If you need a car charger for your cell phone, the instinct is to go to the phone company, walk into their lobby, and buy one for $29.95. Now how did I know that was the price? They all seem to be, because that’s what we’re willing to pay. Instead, you can go to the Cell Phone Shop and order one for $2.99. I recently bought two new ones for two different phones, the total bill including shipping was less than $10. A few days later a package arrived from China, and there were the perfectly good working chargers, albeit knock-offs.
I have a problem with buying staple products from overseas, but I have a bigger problem with paying a price in retail that is more than 10 times the value of the thing, particularly something as dumb as a cell phone charger.
There ought to be a rule or law or something that dictates that all cell phone charter plugs be the same. I swear, there must be 20 chargers in my house, all obsolete, most of which I paid $29.95 for. There is something very wrong about that, something as bad as using plastic utensils for a single piece of pastry.

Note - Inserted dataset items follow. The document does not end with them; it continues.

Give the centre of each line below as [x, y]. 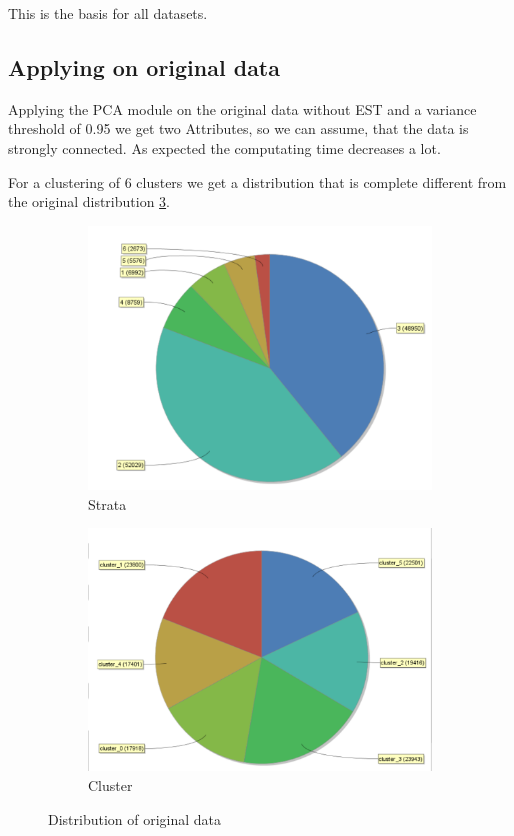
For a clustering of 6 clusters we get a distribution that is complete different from [257, 181]
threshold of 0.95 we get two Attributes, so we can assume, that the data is [238, 128]
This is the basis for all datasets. [108, 13]
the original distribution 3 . [89, 201]
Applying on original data [144, 66]
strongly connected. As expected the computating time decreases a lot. [224, 147]
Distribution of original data [135, 818]
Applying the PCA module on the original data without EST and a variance [242, 108]

Once you buy from the Cell Phone Shop, however, you receive these emails with “specials” like the one I am showing here:
Two things about this email are silly:
1. The Design – by using images rather than text, the snazziness they were trying to achieve is completely taken away and the email is almost unreadable. Don’t they realize that 90% of browsers have images disabled? Can’t they design an email that is text-based that makes their point better and more effective than this?
2. The Special – they have an Easter Sale. I have also seen a Valentines Special and a Mother’s Day Sale. What the heck? Go to the Cell Phone Shop and check it out. You can buy cables, phones, batteries, chargers, covers, cases, holsters SIM cards, you name it. I buy those things when the old ones go. The old battery dies, I get a new one for a few bucks rather than $40 at Verizon. But I do NOT go to the Cell Phone Shop looking for a present for my mother.
Perhaps I am missing something. Perhaps these Easter Sales are working for them and the spam emails generate business. I’d be curious.
But I am befuddled. I suspect my “marketing email daughter” will have an appropriate comment here enlightening us all.